Minimum hit length for UBLAST. Used to set the -mincols UBLAST parameter

min_coverage¶

float
Default: 0.5

Minimum proportion of the query sequence which should be covered using UBLAST. Used to set the -query_cov UBLAST parameter

plots¶

Plotting parameters

dpi¶

integer
Default: 300

Dots per inch for output plots (from the summarise functions).

format¶

string png, svg, pdf or jpg

File format for summary plot files, can be svg, png, pdf or jpg

gag_colour¶

string (hex colour code with #)
Default: #f38918

Colour for gag gene in summary plots.
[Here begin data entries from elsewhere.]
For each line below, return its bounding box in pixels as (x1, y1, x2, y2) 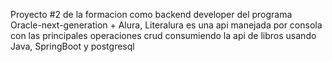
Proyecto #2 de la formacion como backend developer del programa (10, 9, 293, 20)
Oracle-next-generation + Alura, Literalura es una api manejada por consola (10, 19, 323, 31)
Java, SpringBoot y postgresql (10, 40, 135, 52)
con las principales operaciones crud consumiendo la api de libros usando (10, 30, 317, 41)
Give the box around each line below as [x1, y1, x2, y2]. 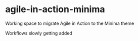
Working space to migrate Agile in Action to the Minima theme [5, 20, 134, 26]
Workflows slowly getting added [5, 30, 72, 36]
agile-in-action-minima [5, 4, 105, 15]
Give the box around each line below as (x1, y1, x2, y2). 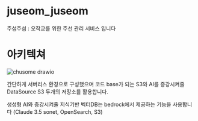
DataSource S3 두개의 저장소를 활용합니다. (7, 88, 109, 95)
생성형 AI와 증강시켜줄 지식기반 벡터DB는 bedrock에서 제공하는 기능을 (7, 101, 172, 108)
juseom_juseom (7, 4, 89, 18)
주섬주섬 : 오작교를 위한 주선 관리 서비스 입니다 (7, 25, 116, 32)
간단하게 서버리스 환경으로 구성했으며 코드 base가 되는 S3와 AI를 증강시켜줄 (7, 80, 185, 87)
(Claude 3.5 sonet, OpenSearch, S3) (13, 108, 103, 115)
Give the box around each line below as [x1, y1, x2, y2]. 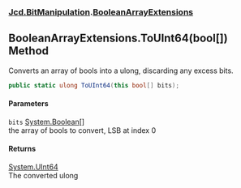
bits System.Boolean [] [8, 117, 85, 126]
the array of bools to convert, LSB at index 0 [8, 125, 157, 135]
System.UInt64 [8, 162, 58, 172]
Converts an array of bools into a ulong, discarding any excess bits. [8, 66, 234, 75]
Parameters [8, 99, 49, 109]
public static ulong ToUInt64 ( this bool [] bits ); [8, 81, 180, 89]
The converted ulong [8, 171, 79, 181]
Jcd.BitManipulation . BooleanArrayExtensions [8, 6, 194, 18]
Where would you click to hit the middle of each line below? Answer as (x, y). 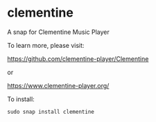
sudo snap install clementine (51, 112)
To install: (21, 99)
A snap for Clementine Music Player (58, 32)
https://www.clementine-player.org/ (58, 85)
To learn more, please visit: (46, 45)
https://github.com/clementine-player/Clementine (78, 59)
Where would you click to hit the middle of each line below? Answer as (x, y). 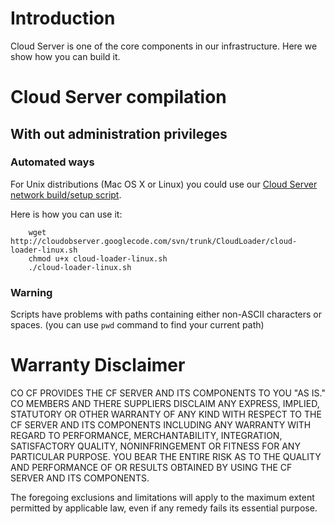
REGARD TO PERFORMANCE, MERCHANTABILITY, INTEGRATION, (146, 436)
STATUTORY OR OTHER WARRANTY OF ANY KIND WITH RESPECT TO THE (166, 414)
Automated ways (52, 162)
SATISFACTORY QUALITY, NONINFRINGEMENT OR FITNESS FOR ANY (155, 446)
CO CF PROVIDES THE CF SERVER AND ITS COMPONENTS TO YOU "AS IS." (168, 393)
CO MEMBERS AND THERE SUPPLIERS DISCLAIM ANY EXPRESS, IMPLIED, (165, 404)
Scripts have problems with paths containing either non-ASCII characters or (166, 314)
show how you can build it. (65, 56)
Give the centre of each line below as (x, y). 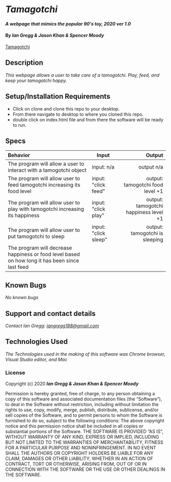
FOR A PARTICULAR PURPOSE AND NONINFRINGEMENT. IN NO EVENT (81, 448)
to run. (20, 125)
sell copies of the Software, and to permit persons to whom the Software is (84, 415)
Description (24, 63)
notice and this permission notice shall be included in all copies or (74, 426)
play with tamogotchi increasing (46, 209)
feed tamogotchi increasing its (44, 185)
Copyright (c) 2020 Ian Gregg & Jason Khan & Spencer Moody (72, 384)
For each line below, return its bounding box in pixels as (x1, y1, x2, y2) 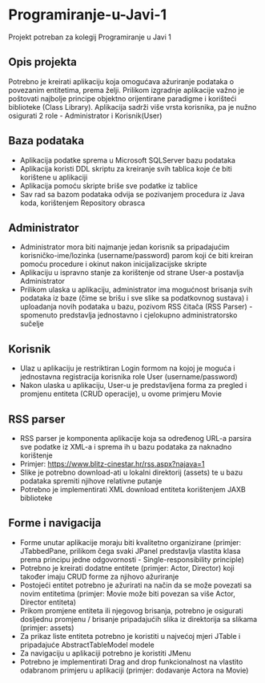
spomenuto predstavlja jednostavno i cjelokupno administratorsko (19, 310, 238, 320)
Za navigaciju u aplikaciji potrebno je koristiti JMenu (19, 648, 191, 658)
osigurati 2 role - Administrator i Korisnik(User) (8, 111, 163, 120)
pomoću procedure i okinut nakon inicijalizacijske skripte (19, 259, 207, 269)
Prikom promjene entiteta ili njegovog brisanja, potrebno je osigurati (19, 605, 243, 615)
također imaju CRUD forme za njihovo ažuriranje (19, 572, 179, 581)
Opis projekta (8, 55, 78, 69)
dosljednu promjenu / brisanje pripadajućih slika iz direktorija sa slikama (19, 614, 258, 624)
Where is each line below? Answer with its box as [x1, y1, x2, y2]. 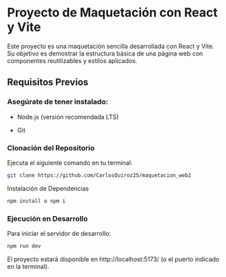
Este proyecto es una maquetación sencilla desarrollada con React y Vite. [7, 42, 214, 50]
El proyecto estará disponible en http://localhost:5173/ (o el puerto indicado [7, 255, 220, 263]
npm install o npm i [7, 197, 66, 204]
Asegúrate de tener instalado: [7, 97, 108, 107]
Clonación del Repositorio [7, 143, 95, 152]
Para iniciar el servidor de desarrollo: [7, 229, 112, 237]
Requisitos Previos [7, 77, 89, 88]
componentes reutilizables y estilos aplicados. [7, 56, 138, 64]
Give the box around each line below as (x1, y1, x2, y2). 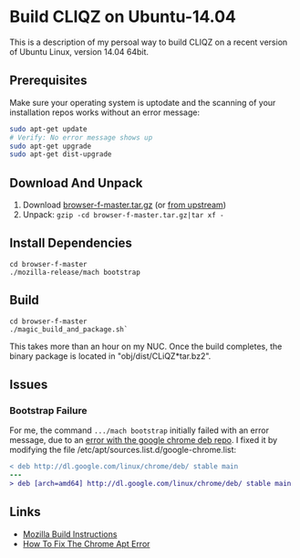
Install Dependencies (9, 236, 132, 251)
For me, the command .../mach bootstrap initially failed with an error (9, 425, 269, 436)
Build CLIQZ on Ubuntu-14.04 (9, 6, 237, 27)
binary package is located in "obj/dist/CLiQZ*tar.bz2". (9, 350, 212, 362)
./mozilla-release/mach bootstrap (9, 268, 141, 277)
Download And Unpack (9, 175, 143, 191)
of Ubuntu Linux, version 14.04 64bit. (9, 46, 149, 57)
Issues (9, 377, 48, 393)
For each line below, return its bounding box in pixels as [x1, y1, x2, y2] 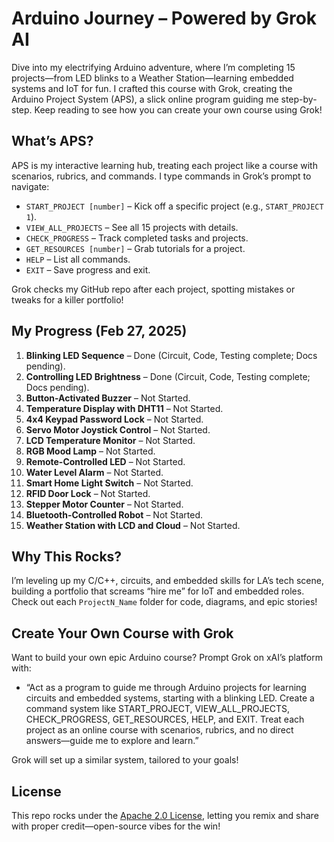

Default is orange.

pol_colour¶

string (hex colour code with #)
Default: #4876f9

Colour for pol gene in summary plots. Default is blue.

env_colour¶

string (hex colour code with #)
Default: #d61f54

Colour for env gene in summary plots. Default is pink

other_colour¶

string (hex colour code with #)
Default: #33b54d

Colour for anything which doesn’t relate to a specific gene in summary plots. Default is green.

match_axes¶

string True or False
Default: False

If True, when gag, pol and env are shown as subplots on the same figure they should all have the same axis limits. If they do some can be very small but they are more comparable.

ORFs¶

Parameters for ORF identification

min_orf_len¶

integer
Default: 100

Minimum length of ORFs to characterise.

translation_table¶

integer
Default 1

Translation table to use when identifying ORFs - listed here https://www.ncbi.nlm.nih.gov/Taxonomy/Utils/wprintgc.cgi. Usually table 1 is fine - default plus alternative initiation codons

trees¶

Phylogenetic tree parameters

use_gene_colour¶

string True or False
Default: True

Use the colours specified in the plots section for each gene to highlight newly identified ERVs. If this is True, highlightcolour will be ignored and the gene colours will be used instead.If it is False, highlightcolour is used to highlight newly identified ERVs.

maincolour¶

string (hex colour code with #)
Default: #000000

Main colour for text in tree images. Default is black.

highlightcolour¶

string (hex colour code with #)
Default : #382bfe

Text colour for leaves highlighted in tree images - newly identified ERV-like regions. This is ignored if use_gene_colour above is True. Default is blue.

outgroupcolour¶

string (hex colour code with #)
Default: #0e954b

Text colour for outgroup in tree images. Default is green.

dpi¶

integer
Default: 300 Dots per inch for phylogenetic tree images.

format¶

string png, svg, pdf or jpg
Default: png

File format for phylogenetic tree images, can be svg, png, pdf or jpg

regions¶

Parameters for defining regions with ORFs from more than one retroviral gene

maxdist¶

integer
Default: 3000

Maximum distance (in nucleotides) between ORFs to be defined as part of the same ERV region.

maxoverlap¶

float
Default: 0.5

Maximum proportion of an ORF which can overlap with an ORF from another gene before they are filtered out.